Ce billet est la définition : ce que le terme signifie, ce qu'il ne signifie pas, les quatre étapes que toute mise en œuvre comporte, en quoi il diffère du workflow par lots qu'il remplace, et ce qu'il ne résout pas. La partie produit, la façon dont Locize le met en œuvre et les équipes qui travaillent ainsi sont sur la page de localisation continue.
- Définition : une traduction qui s'exécute en parallèle du développement et livre les traductions approuvées à l'application en production sans nouvelle version. Continu décrit le flux, pas la politique de qualité.
- Quatre étapes dans toute mise en œuvre : détecter (les chaînes quittent le code automatiquement), traduire (personnes, traduction automatique et IA travaillent pendant que le développement continue), publier (un point de contrôle décide ce qui passe en ligne), livrer (l'application en production récupère les traductions approuvées).
- Par lots ou continu, c'est une question d'où attendent les chaînes : dans un fichier exporté sur le bureau de quelqu'un, ou dans un pipeline qui bouge en permanence.
- Ce que ce n'est pas : une traduction IA sans relecture, un workflow sans fichiers par définition, ou un substitut à la terminologie, à la relecture et aux contrôles qualité.
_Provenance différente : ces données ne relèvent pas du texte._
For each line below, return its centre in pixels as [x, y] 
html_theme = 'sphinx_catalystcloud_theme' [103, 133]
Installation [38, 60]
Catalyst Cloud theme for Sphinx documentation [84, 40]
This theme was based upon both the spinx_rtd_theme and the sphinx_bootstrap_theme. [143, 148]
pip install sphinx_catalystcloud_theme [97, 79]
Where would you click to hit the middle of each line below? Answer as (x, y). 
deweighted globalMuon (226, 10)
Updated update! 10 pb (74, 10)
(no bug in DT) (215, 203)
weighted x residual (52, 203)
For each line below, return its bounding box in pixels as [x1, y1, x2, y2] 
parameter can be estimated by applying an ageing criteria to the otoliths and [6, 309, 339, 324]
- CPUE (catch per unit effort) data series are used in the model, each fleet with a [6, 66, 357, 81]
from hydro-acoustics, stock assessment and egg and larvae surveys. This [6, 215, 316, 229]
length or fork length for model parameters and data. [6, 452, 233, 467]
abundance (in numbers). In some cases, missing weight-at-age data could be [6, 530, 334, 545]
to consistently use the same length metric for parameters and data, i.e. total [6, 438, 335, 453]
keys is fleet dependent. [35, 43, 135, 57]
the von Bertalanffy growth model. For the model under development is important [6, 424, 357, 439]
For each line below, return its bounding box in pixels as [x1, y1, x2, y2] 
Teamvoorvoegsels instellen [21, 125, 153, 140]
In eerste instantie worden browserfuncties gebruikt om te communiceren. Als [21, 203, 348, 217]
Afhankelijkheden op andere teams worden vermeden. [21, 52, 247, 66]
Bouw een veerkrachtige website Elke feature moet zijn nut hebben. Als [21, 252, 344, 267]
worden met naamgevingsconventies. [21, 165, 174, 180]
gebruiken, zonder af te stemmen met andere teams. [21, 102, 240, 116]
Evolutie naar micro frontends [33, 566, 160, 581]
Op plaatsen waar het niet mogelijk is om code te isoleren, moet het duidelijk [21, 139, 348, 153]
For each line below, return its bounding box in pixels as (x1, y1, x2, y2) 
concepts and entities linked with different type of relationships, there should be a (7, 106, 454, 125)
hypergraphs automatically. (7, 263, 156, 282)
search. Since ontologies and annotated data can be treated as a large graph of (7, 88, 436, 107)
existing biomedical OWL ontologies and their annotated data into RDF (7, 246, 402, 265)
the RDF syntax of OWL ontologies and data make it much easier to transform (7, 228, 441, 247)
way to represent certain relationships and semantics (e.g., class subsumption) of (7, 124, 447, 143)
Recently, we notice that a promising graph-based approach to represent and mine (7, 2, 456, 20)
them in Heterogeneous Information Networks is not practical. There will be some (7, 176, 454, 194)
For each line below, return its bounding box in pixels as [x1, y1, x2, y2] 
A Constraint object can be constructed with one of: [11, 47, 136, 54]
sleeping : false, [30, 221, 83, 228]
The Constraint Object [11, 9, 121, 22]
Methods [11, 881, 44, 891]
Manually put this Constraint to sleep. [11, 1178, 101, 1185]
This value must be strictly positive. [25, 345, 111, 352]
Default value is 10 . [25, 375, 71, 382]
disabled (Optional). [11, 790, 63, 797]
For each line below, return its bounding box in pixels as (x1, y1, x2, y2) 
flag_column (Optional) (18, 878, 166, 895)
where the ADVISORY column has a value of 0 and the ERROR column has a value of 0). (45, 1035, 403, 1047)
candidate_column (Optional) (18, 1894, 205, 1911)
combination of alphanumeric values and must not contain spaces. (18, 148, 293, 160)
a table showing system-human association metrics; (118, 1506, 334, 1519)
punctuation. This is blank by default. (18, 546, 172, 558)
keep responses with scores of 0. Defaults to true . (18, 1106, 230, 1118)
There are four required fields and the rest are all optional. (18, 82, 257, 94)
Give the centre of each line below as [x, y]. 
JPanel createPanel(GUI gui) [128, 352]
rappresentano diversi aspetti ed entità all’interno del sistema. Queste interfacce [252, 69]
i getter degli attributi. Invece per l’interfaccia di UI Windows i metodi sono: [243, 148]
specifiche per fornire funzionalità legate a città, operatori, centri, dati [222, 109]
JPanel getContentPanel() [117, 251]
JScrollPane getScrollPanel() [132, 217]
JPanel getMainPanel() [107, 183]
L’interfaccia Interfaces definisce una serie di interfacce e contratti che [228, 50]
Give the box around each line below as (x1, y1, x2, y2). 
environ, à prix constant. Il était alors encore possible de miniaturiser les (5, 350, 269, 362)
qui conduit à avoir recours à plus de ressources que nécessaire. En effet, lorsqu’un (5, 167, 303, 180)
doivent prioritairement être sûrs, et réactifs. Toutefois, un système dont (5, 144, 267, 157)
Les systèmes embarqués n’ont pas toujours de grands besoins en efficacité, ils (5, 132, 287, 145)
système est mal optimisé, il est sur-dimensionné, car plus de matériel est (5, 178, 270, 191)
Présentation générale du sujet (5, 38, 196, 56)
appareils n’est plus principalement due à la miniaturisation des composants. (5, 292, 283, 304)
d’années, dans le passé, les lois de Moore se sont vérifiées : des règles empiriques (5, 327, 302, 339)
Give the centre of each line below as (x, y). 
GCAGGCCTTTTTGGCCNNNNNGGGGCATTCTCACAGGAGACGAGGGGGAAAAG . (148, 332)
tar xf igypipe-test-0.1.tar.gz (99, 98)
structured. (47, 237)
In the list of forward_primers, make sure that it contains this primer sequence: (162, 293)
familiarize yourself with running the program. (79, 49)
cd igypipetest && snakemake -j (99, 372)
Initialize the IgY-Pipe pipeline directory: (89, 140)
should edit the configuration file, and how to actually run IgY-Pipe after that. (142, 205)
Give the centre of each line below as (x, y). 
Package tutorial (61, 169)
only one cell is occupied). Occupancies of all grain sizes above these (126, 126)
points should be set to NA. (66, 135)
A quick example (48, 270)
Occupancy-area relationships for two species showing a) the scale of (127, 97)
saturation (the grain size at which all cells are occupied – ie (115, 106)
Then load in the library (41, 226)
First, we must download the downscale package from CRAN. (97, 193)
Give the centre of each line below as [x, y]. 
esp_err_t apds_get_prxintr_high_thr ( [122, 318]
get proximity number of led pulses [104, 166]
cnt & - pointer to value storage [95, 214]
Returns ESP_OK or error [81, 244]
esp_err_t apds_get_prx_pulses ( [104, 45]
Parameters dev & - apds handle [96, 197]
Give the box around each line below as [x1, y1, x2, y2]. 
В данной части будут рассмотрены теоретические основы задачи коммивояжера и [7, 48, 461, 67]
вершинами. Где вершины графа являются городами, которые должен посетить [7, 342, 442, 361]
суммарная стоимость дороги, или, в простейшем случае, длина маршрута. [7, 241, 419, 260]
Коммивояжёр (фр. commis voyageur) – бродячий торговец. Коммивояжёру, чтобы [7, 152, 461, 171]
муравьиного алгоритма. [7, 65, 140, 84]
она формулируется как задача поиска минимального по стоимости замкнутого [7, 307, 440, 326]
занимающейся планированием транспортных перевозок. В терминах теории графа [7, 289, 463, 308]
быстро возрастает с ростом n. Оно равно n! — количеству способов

Ces couches sont ce qui rend le continu sûr.
Ce que la localisation continue signifie, et ce qu'elle ne signifie pas
Le mot « continu » est emprunté à dessein à l'intégration continue et à la livraison continue. Dans ces pratiques, le code est intégré et livré par petits incréments, tout le temps, au lieu de gros lots avec un gel avant chacun. La localisation continue applique la même idée à la traduction : l'unité de travail est la chaîne, pas la version, et le pipeline fait passer les chaînes du code aux traducteurs puis aux utilisateurs sans attendre une coupure.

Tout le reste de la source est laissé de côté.